INFORMATION GIVEN below:
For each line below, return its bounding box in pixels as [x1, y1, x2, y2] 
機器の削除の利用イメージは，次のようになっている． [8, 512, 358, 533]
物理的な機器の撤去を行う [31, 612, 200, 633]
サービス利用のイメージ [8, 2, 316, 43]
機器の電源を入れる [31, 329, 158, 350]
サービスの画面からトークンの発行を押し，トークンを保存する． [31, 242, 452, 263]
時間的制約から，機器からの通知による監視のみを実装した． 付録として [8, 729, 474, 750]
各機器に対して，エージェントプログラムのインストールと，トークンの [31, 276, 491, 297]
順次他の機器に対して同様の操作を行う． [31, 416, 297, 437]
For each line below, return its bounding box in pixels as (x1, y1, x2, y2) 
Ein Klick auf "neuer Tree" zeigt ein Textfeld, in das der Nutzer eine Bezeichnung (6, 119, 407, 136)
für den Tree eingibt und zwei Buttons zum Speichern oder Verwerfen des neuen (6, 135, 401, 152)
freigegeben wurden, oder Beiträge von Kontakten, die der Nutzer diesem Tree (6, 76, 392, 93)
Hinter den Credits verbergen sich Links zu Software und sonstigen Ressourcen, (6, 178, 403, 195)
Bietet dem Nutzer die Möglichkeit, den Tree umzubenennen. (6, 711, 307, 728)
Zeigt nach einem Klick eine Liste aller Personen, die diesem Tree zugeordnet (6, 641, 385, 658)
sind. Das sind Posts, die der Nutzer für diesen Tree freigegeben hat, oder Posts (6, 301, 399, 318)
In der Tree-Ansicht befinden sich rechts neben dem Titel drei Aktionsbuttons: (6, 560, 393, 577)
End of INFORMATION GIVEN.
Retype exactly the lines above, from the one with "Bietet dem Nutzer" through the one with "Zeigt nach einem", inclusive.

Bietet dem Nutzer die Möglichkeit, den Tree umzubenennen. (6, 711, 307, 728)
Zeigt nach einem Klick eine Liste aller Personen, die diesem Tree zugeordnet (6, 641, 385, 658)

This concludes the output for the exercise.